A Sting in the Tail for Directors – The Return of Wrongful Trading

The Chancellor of the Exchequer came to the House of Commons yesterday to announce significant changes to the support offered to business and jobs following the anticipated end of the furlough scheme in October.

He made a point of telling the House of Commons that he was aiming government assistance at viable businesses.

What went slightly unnoticed, but no less meaningful, was that the Corporate Governance and Insolvency Act 2020 (Coronavirus) (Extension of the Relevant Period) Regulations 2020 were also released yesterday and these regulations extended the period for some of the earlier protections put in place for distressed companies.
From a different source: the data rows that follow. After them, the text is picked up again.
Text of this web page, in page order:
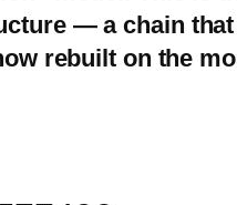
— a chain
rebuilt on the
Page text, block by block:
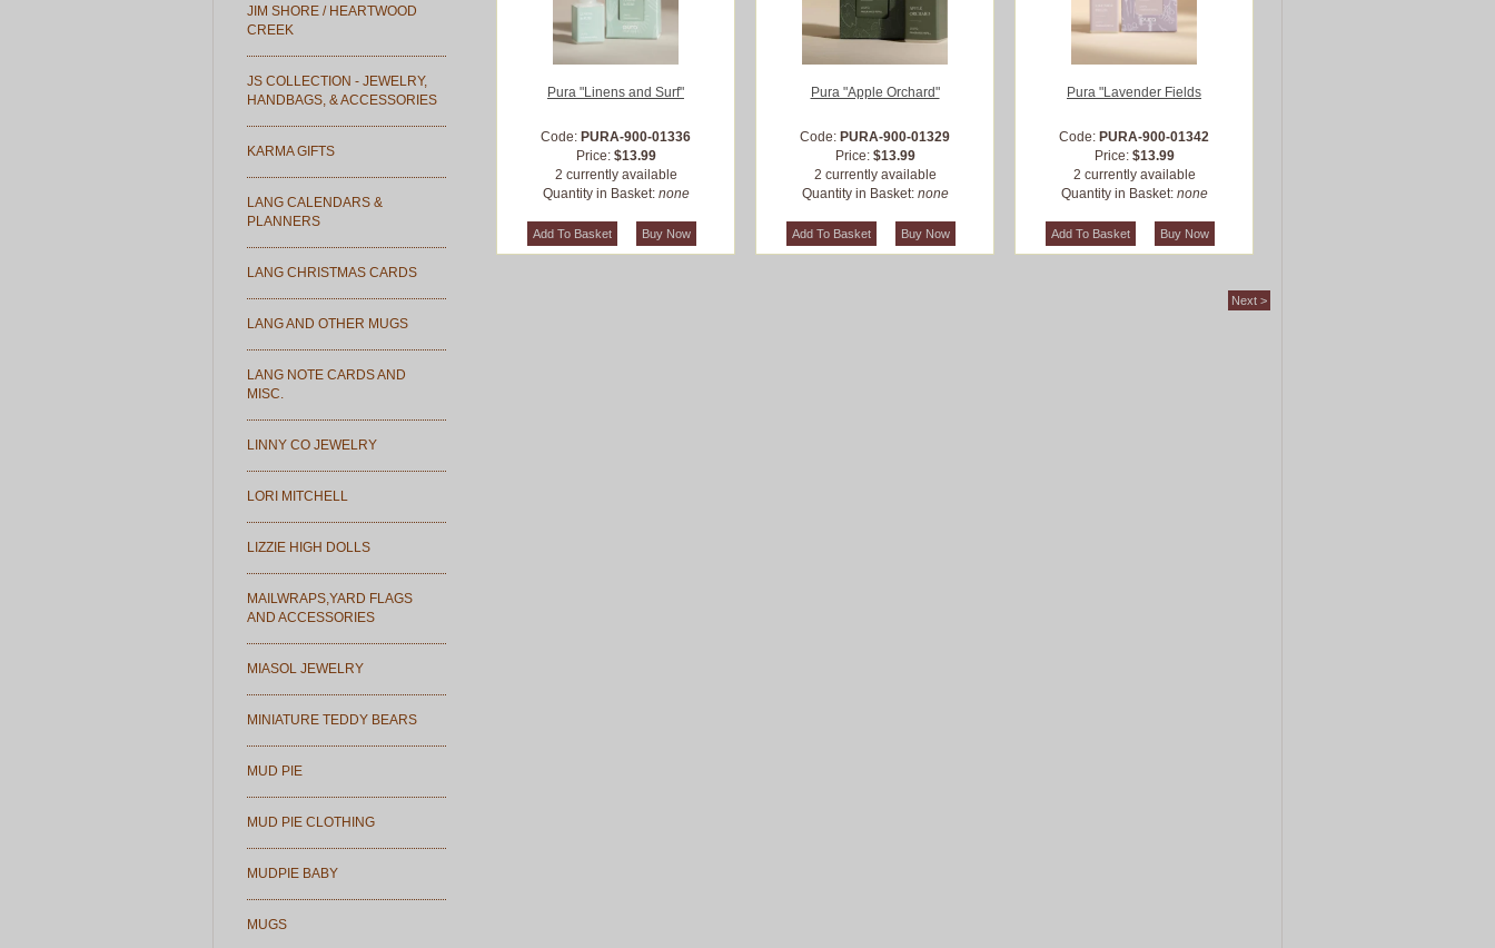
JIM SHORE / HEARTWOOD
CREEK
JS COLLECTION - JEWELRY,
HANDBAGS, & ACCESSORIES
KARMA GIFTS
LANG CALENDARS &
PLANNERS
LANG CHRISTMAS CARDS
LANG AND OTHER MUGS
LANG NOTE CARDS AND
MISC.
LINNY CO JEWELRY
LORI MITCHELL
LIZZIE HIGH DOLLS
MAILWRAPS,YARD FLAGS
AND ACCESSORIES
MIASOL JEWELRY
MINIATURE TEDDY BEARS
MUD PIE
MUD PIE CLOTHING
MUDPIE BABY
MUGS
Pura "Linens and Surf"
Code: PURA-900-01336
Price: $13.99
2 currently available
Quantity in Basket: none
Pura "Apple Orchard"
Code: PURA-900-01329
Price: $13.99
2 currently available
Quantity in Basket: none
Pura "Lavender Fields
Code: PURA-900-01342
Price: $13.99
2 currently available
Quantity in Basket: none
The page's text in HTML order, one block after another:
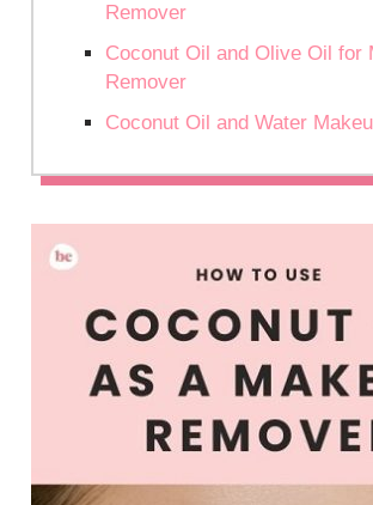
Remover
Coconut Oil and Olive Oil for
Remover
Coconut Oil and Water
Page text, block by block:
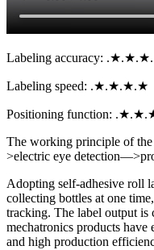
Labeling accuracy:
Labeling speed: .★.★.★.★
Positioning function:
The working principle of
>electric eye
Adopting self-adhesive roll
collecting bottles at one
tracking. The label output is
mechatronics products
and high production
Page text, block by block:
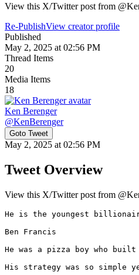
View this X/Twitter post from
Re-PublishView creator profile
Published
May 2, 2025 at 02:56 PM
Thread Items
20
Media Items
18
Ken Berenger
@KenBerenger
Goto Tweet
May 2, 2025 at 02:56 PM
Tweet Overview
View this X/Twitter post from
He is the youngest
Ben Francis
He was a pizza boy who built
His strategy was so simple
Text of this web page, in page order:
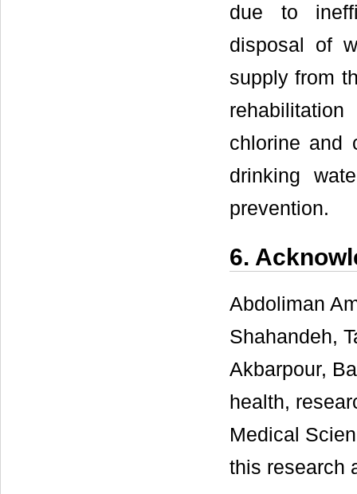
due to
disposal of
supply from
chlorine and
drinking
prevention.
6.
Abdoliman
Shahandeh,
Akbarpour,
health,
Medical
this research
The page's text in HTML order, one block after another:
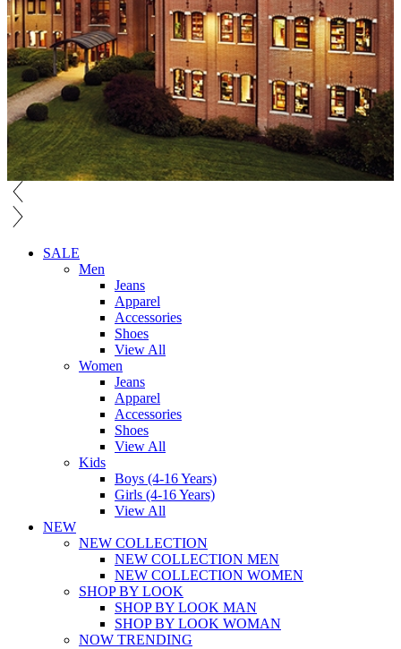
SALE
Men
Jeans
Apparel
Accessories
Shoes
View All
Women
Jeans
Apparel
Accessories
Shoes
View All
Kids
Boys (4-16 Years)
Girls (4-16 Years)
View All
NEW
NEW COLLECTION
NEW COLLECTION MEN
NEW COLLECTION WOMEN
SHOP BY LOOK
SHOP BY LOOK MAN
SHOP BY LOOK WOMAN
NOW TRENDING
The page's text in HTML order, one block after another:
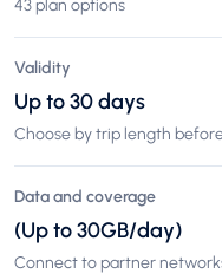
43 plan options
Validity
Up to 30 days
Choose by trip length
Data and coverage
(Up to 30GB/day)
Connect to partner
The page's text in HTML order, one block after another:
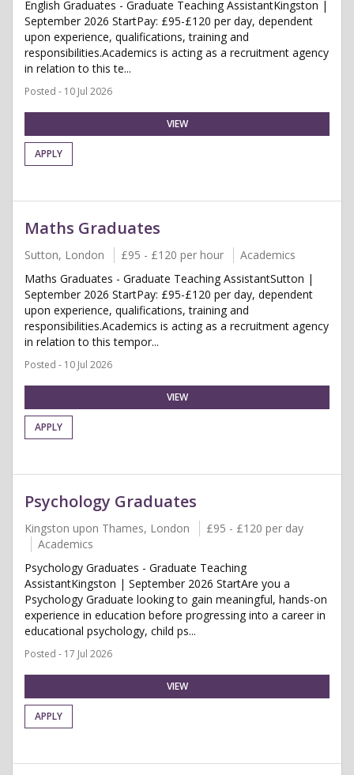
English Graduates - Graduate Teaching AssistantKingston |
September 2026 StartPay: £95-£120 per day, dependent
upon experience, qualifications, training and
responsibilities.Academics is acting as a recruitment agency
in relation to this te...
Posted - 10 Jul 2026
VIEW
APPLY
Maths Graduates
Sutton, London £95 - £120 per hour
Academics
Maths Graduates - Graduate Teaching AssistantSutton |
September 2026 StartPay: £95-£120 per day, dependent
upon experience, qualifications, training and
responsibilities.Academics is acting as a recruitment agency
in relation to this tempor...
Posted - 10 Jul 2026
VIEW
APPLY
Psychology Graduates
Kingston upon Thames, London
£95 - £120 per day
Academics
Psychology Graduates - Graduate Teaching
AssistantKingston | September 2026 StartAre you a
Psychology Graduate looking to gain meaningful, hands-on
experience in education before progressing into a career in
educational psychology, child ps...
Posted - 17 Jul 2026
VIEW
APPLY
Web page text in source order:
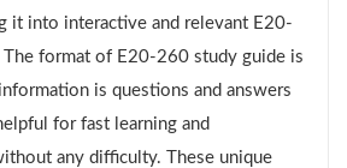
it into interactive and relevant E20-
format of E20-260 study guide is
is questions and answers
for fast learning and
any difficulty. These unique
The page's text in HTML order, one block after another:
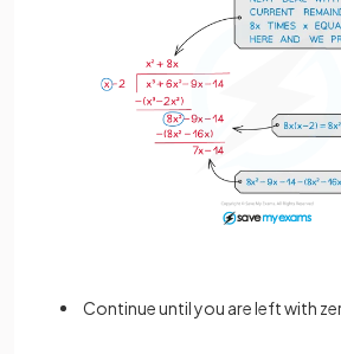
Continue until you are left with
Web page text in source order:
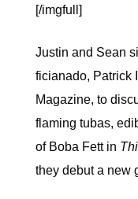
[/imgfull]
Justin and Sean
ficianado, Patrick
Magazine, to
flaming tubas,
of Boba Fett in
they debut a new
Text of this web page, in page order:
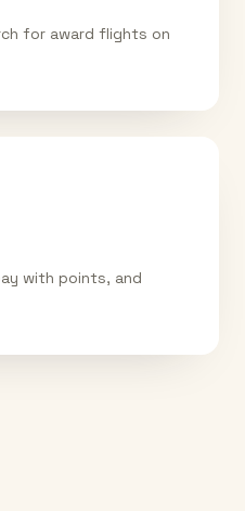
for award flights on
with points, and
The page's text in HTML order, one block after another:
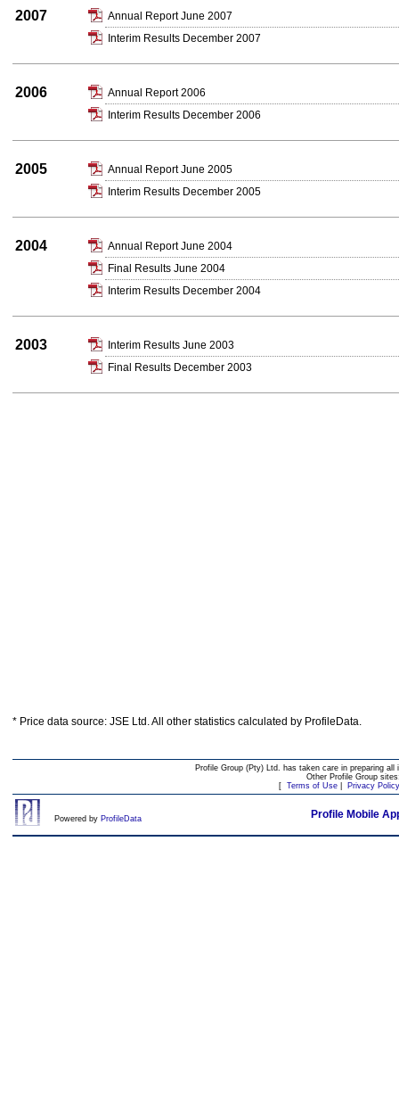
2007
Annual Report June 2007
Interim Results December 2007
2006
Annual Report 2006
Interim Results December 2006
2005
Annual Report June 2005
Interim Results December 2005
2004
Annual Report June 2004
Final Results June 2004
Interim Results December 2004
2003
Interim Results June 2003
Final Results December 2003
* Price data source: JSE Ltd. All other statistics calculated by ProfileData.
Profile Group (Pty) Ltd. has taken care in preparing
Other Profile Group
[ Terms of Use| Privacy Policy
Powered by ProfileData Profile Mobile
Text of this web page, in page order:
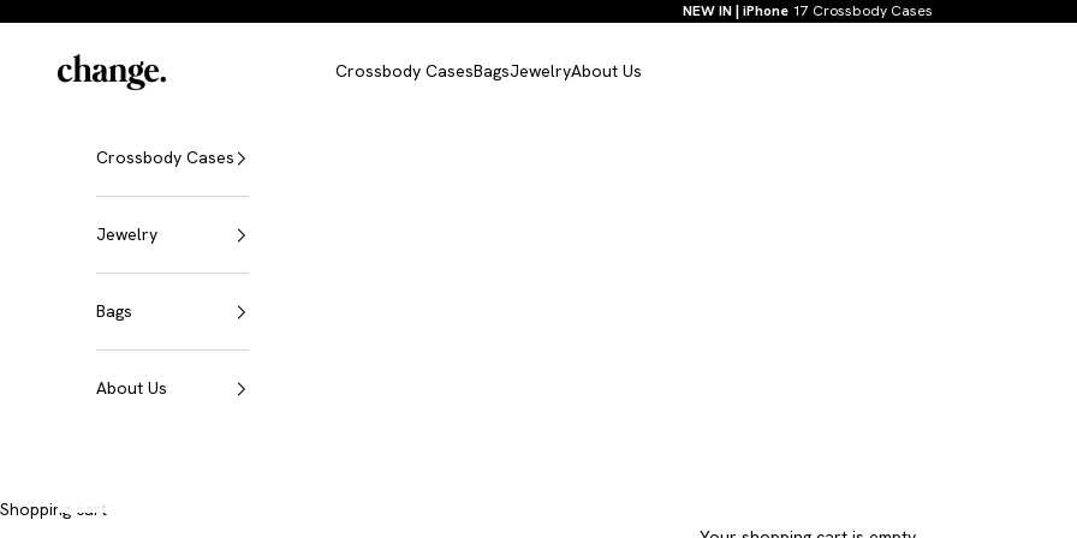
NEW IN | iPhone 17 Crossbody Cases
Change Crossbody CasesBagsJewelryAbout Us
Crossbody Cases
Jewelry
Bags
About Us
Shopping cart
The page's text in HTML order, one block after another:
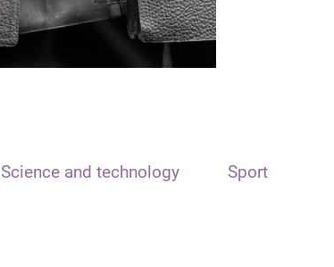
Science and technology Sport
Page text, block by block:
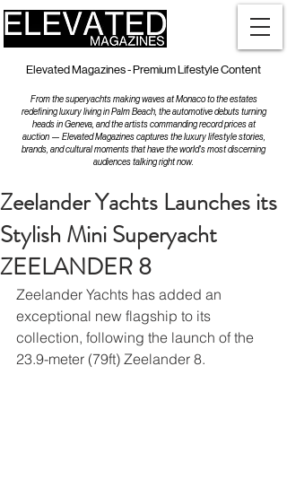
Elevated Magazines - Premium Lifestyle Content
From the superyachts making waves at Monaco to the estates
redefining luxury living in Palm Beach, the automotive debuts turning
heads in Geneva, and the artists commanding record prices at
auction — Elevated Magazines captures the luxury lifestyle stories,
brands, and cultural moments that have the world's most discerning
audiences talking right now.
Zeelander Yachts Launches its
Stylish Mini Superyacht
ZEELANDER 8
Zeelander Yachts has added an
exceptional new flagship to its
collection, following the launch of the
23.9-meter (79ft) Zeelander 8.
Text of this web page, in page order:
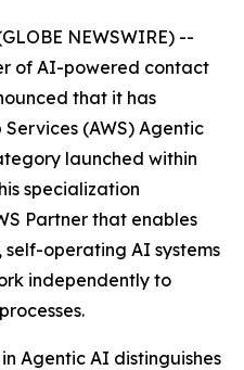
NEWSWIRE) --
of AI-powered contact
that it has
(AWS) Agentic
launched within
specialization
Partner that enables
operating AI systems
independently to
Agentic AI distinguishes
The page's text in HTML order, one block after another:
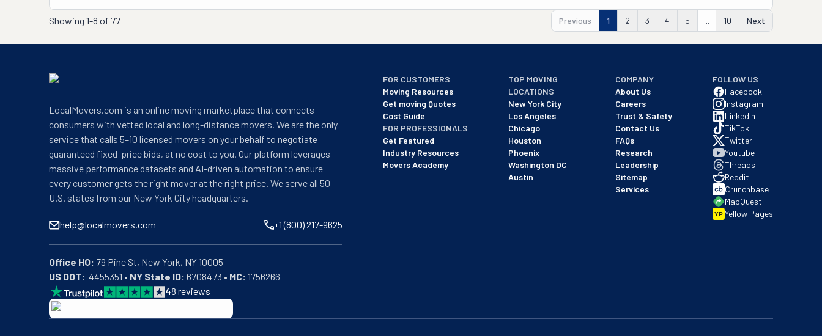
Showing 1-8 of 77 Previous 1 2 3 4 5 ... 10 Next
LocalMovers.com is an online moving marketplace that connects
consumers with vetted local and long-distance movers. We are the only
service that calls 5–10 licensed movers on your behalf to negotiate
guaranteed fixed-price bids, at no cost to you. Our platform leverages
massive performance datasets and AI-driven automation to ensure
every customer gets the right mover at the right price. We serve all 50
U.S. states from our New York City headquarters.
help@localmovers.com +1 (800) 217-9625
Office HQ:
US DOT:
  4455351 •
NY State ID: 6708473 • MC: 1756266
48 reviews
BBB: Rating A+
FOR CUSTOMERS
Moving Resources
Get moving Quotes
Cost Guide
FOR PROFESSIONALS
Get Featured
Industry Resources
Movers Academy
TOP MOVING
LOCATIONS
New York City
Los Angeles
Chicago
Houston
Phoenix
Washington DC
Austin
COMPANY
About Us
Careers
Trust & Safety
Contact Us
FAQs
Research
Leadership
Sitemap
Services
FOLLOW US
Facebook
Instagram
LinkedIn
TikTok
Twitter
Youtube
Threads
Reddit
Crunchbase
MapQuest
YP Yellow Pages
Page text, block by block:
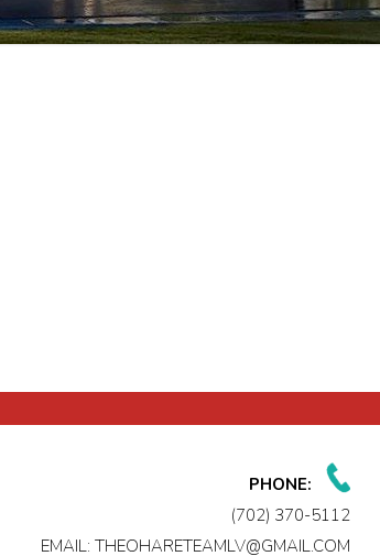
PHONE:
(702) 370-5112
EMAIL:THEOHARETEAMLV@GMAIL.COM
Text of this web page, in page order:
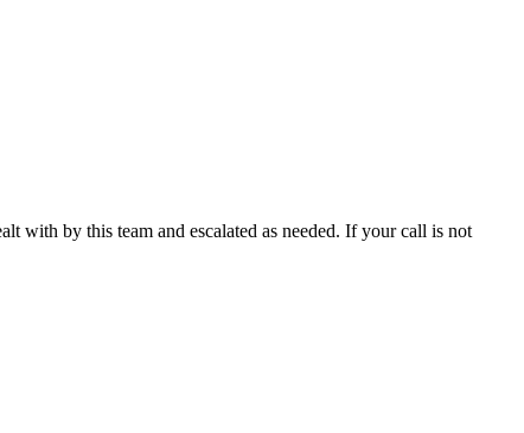
with by this team and escalated as needed. If your call is not
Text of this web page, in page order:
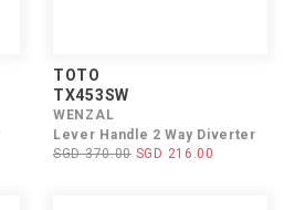
TOTO
TX453SW
WENZAL
Lever Handle 2 Way Diverter
SGD 370.00 SGD 216.00
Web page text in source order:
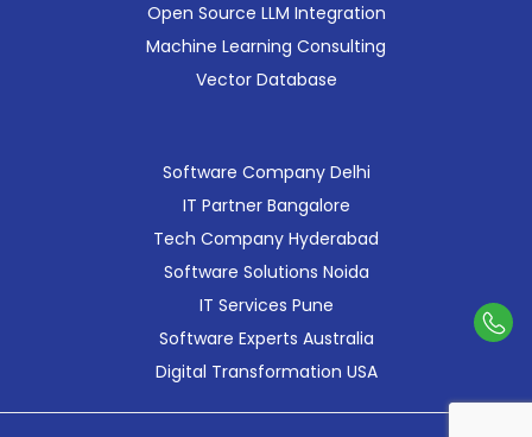
Open Source LLM Integration
Machine Learning Consulting
Vector Database
Software Company Delhi
IT Partner Bangalore
Tech Company Hyderabad
Software Solutions Noida
IT Services Pune
Software Experts Australia
Digital Transformation USA
Us
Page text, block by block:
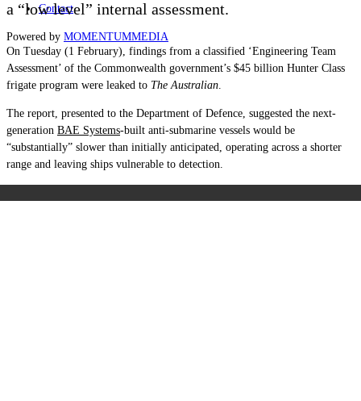
Contact
Powered by MOMENTUMMEDIA
a “low level” internal assessment.
On Tuesday (1 February), findings from a classified ‘Engineering Team
Assessment’ of the Commonwealth government’s $45 billion Hunter Class
frigate program were leaked to The Australian
The report, presented to the Department of Defence, suggested the next-
generation BAE Systems-built anti-submarine vessels would be
“substantially” slower than initially anticipated, operating across a shorter
range and leaving ships vulnerable to detection.
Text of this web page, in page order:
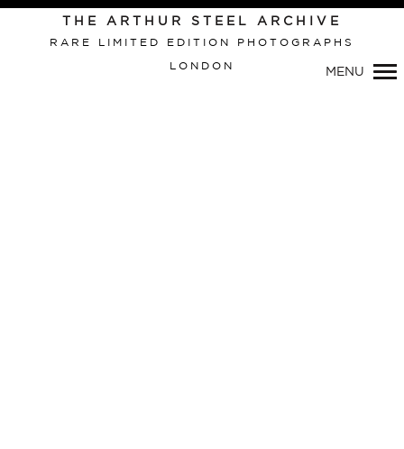
THE ARTHUR STEEL ARCHIVE
RARE LIMITED EDITION PHOTOGRAPHS
LONDON
MENU
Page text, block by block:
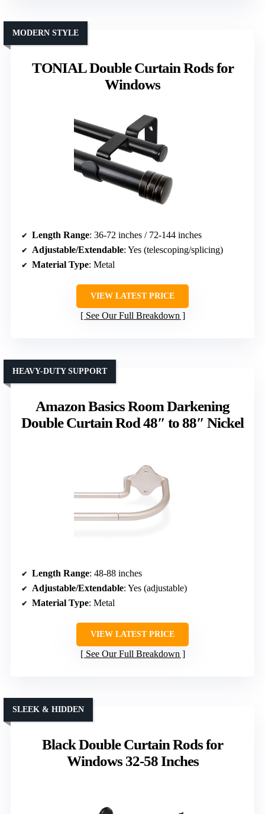
TONIAL Double Curtain Rods for
Windows
MODERN STYLE
Length Range: 36-72 inches / 72-144 inches
Adjustable/Extendable: Yes (telescoping/splicing)
Material Type: Metal
VIEW LATEST PRICE
See Our Full Breakdown
Amazon Basics Room Darkening
Double Curtain Rod 48″ to 88″ Nickel
HEAVY-DUTY SUPPORT
Length Range: 48-88 inches
Adjustable/Extendable: Yes (adjustable)
Material Type: Metal
VIEW LATEST PRICE
See Our Full Breakdown
Black Double Curtain Rods for
Windows 32-58 Inches
SLEEK & HIDDEN
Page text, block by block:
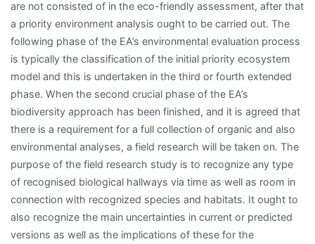
are not consisted of in the eco-friendly assessment, after that
a priority environment analysis ought to be carried out. The
following phase of the EA’s environmental evaluation process
is typically the classification of the initial priority ecosystem
model and this is undertaken in the third or fourth extended
phase. When the second crucial phase of the EA’s
biodiversity approach has been finished, and it is agreed that
there is a requirement for a full collection of organic and also
environmental analyses, a field research will be taken on. The
purpose of the field research study is to recognize any type
of recognised biological hallways via time as well as room in
connection with recognized species and habitats. It ought to
also recognize the main uncertainties in current or predicted
versions as well as the implications of these for the
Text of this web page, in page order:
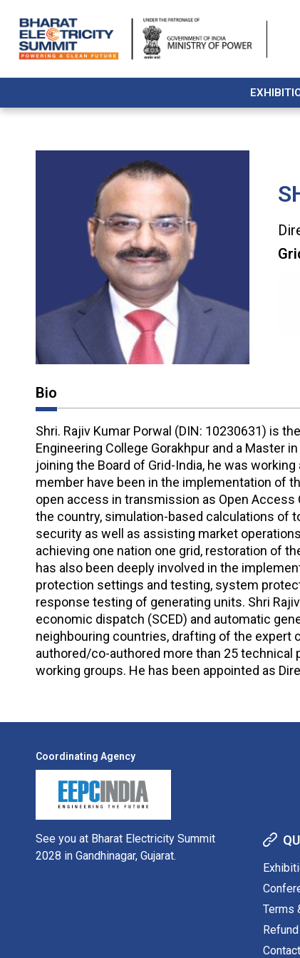
Bio
Shri. Rajiv Kumar Porwal (DIN: 10230631) is
Engineering College Gorakhpur and a Master
joining the Board of Grid-India, he was
member have been in the implementation of
open access in transmission as Open Access
the country, simulation-based calculations of
security as well as assisting market
achieving one nation one grid, restoration of
has also been deeply involved in the
protection settings and testing, system
response testing of generating units. Shri
economic dispatch (SCED) and automatic
neighbouring countries, drafting of the expert
authored/co-authored more than 25 technical
working groups. He has been appointed as
Coordinating Agency
See you at Bharat Electricity Summit
2028 in Gandhinagar, Gujarat.
Terms
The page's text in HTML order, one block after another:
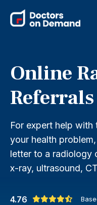
Online
Referrals
For expert help
your health
letter to a radiology
x-ray, ultrasound,
4.76

  1. Statutory demands and winding up petitions continue to be restricted, subject to some exceptions until 30th December 2020.
  2. Termination clauses in contracts for the supply of goods and services remain unenforceable but the small suppliers’ exemption remains in place until 30 March 2021.
  3. There were minor changes to the new moratorium procedures including the extension of relaxed entry requirements until 30 March 2021.
  4.  Companies continue to enjoy flexibility to hold AGMs and can continue to hold these meetings virtually until December 2020.

What was initially surprising about the extension regulations is that they didn’t extend the protection period against wrongful trading allegations against directors.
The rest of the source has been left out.